1142 Maximal Click (25 分)

A clique is a subset of vertices of an undirected graph such that every two distinct vertices in the clique are adjacent. A maximal clique is a clique that cannot be extended by including one more adjacent vertex. (Quoted from https://en.wikipedia.org/wiki/Clique_(graph_theory))

Now it is your job to judge if a given subset of vertices can form a maximal clique.

Input Specification:

Each input file contains one test case. For each case, the first line gives two positive integers Nv (≤200), the number of vertices in the graph, and Ne, the number of undirected edges. Then Ne lines follow, each gives a pair of vertices of an edge. The vertices are numbered from 1 to Nv.

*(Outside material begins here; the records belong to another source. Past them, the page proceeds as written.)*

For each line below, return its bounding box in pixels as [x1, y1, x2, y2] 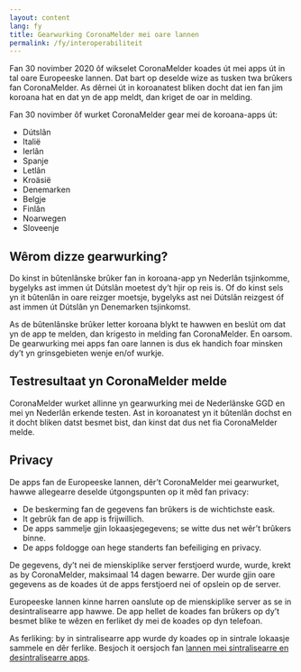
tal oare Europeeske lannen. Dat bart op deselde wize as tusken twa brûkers [9, 73, 293, 84]
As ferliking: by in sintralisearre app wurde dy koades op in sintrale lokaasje [9, 632, 290, 643]
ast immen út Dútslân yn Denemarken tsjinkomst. [9, 301, 191, 312]
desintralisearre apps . [9, 651, 90, 663]
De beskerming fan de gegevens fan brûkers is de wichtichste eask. [22, 503, 276, 514]
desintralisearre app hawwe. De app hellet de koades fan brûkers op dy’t [9, 605, 280, 616]
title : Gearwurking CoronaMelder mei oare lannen [9, 30, 200, 39]
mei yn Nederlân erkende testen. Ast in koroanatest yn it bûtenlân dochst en [9, 407, 292, 418]

After the graph, there is another positive integer M (≤ 100). Then M lines of query follow, each first gives a positive number K (≤ Nv), then followed by a sequence of K distinct vertices. All the numbers in a line are separated by a space.

Output Specification:

For each of the M queries, print in a line Yes if the given subset of vertices can form a maximal clique; or if it is a clique but not a maximal clique, print Not Maximal; or if it is not a clique at all, print Not a Clique.

Sample Input:

8 10
5 6
7 8
6 4
3 6
4 5
2 3
8 2
2 7
5 3
3 4
6
4 5 4 3 6
3 2 8 7
2 2 3
1 1
3 4 3 6
3 3 2 1

Sample Output:

Yes
Yes
Yes
Yes
Not Maximal
Not a Clique

#include<iostream>
#include<vector>
#include<unordered_set>
using namespace std;

int main(){
    int nv, ne;
    cin >> nv >> ne;
    int graph[201][201] = {0};
    
    for(int i = 0; i < ne; i++){
        int temp_a, temp_b;
        scanf("%d %d", &temp_a, &temp_b);

        graph[temp_a][temp_b] = graph[temp_b][temp_a] = 1;

    }

    int m;
    cin >> m;
    for(int i = 0; i < m; i++){
        int k;
        scanf("%d", &k);
        vector<int> vec(k);
        int flag[201] = {0};
        bool is_clique = true;
        for(int j = 0; j < k; j++){
            int temp;
            scanf("%d", &vec[j]);
            flag[vec[j]] = 1;

        }
        for(int j = 0; j < k; j++){
            for(int z = j + 1; z < k; z++){

                if(graph[vec[j]][vec[z]] == 0){
                    is_clique = false;
                    printf("Not a Clique\n");
                    break;

                }
                
            }
            if(!is_clique){
                break;
            }

        }
        if(is_clique){
            bool max_clique = true;
            bool kkk = false;
            for(int j = 1; j <= nv; j++){
                if(flag[j] == 0){
                    int count = 0;
                    for(int w = 0; w < k; w++){
                        if(graph[j][vec[w]] == 0){
                            
                            max_clique = false;
    
                        }else{
                            count++;                          
                        }
                        if(count == k){

                            kkk = true;
                        }
                        
                    }
                    
                }

            }
            if(!kkk){
                
                printf("Yes\n");

            }else
            {
                printf("Not Maximal\n");
            }
            

        }
        


    }





    return 0;
}